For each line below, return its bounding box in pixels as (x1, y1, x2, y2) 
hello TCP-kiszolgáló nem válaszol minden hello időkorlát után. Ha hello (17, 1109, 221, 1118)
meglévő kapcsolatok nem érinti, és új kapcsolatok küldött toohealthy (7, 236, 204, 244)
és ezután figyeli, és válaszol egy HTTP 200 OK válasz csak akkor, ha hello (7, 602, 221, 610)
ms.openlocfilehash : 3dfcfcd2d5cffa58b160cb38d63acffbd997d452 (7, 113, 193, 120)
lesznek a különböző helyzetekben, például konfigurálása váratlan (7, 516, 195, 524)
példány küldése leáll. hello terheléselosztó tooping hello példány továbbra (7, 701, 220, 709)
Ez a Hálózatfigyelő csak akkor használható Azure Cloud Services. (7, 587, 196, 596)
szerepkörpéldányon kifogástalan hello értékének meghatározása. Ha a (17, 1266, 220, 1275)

━━━━

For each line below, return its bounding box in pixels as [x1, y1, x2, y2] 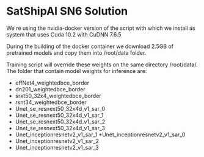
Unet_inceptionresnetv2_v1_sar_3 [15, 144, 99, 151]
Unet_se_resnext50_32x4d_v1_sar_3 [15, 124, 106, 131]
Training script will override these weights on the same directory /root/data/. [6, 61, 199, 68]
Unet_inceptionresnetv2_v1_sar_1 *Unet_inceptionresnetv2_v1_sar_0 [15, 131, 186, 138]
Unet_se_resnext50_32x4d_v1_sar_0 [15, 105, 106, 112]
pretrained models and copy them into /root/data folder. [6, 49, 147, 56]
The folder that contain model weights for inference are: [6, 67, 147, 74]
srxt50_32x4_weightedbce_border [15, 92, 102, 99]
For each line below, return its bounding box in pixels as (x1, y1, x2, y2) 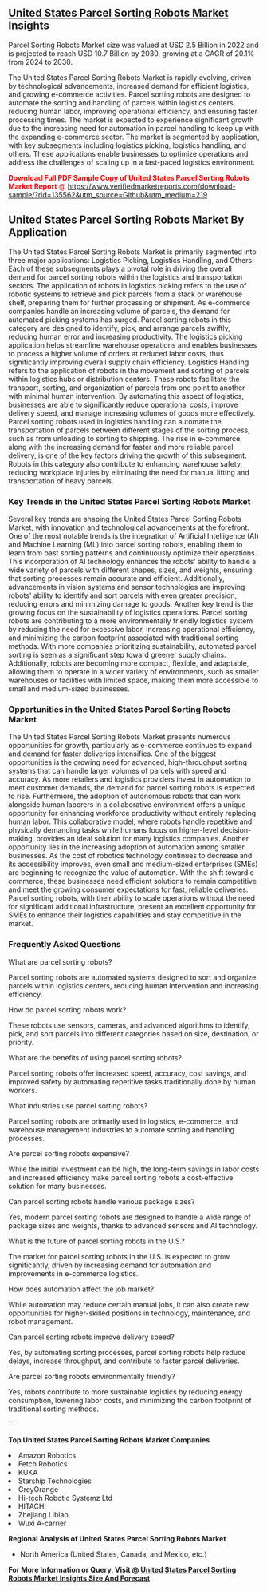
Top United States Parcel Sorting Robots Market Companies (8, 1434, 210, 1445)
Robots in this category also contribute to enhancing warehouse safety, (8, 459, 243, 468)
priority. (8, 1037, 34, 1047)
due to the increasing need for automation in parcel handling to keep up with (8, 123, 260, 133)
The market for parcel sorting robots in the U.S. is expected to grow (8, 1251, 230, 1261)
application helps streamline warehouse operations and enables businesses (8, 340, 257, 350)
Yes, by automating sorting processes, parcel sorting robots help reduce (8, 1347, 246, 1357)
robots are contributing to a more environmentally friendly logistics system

━━━━

## WHAT IS NEEDED
Find the word "weights" in the listing above. Copy each line where it appears.

## RESPONSE
Training script will override these weights on the same directory /root/data/. [6, 61, 199, 68]
The folder that contain model weights for inference are: [6, 67, 147, 74]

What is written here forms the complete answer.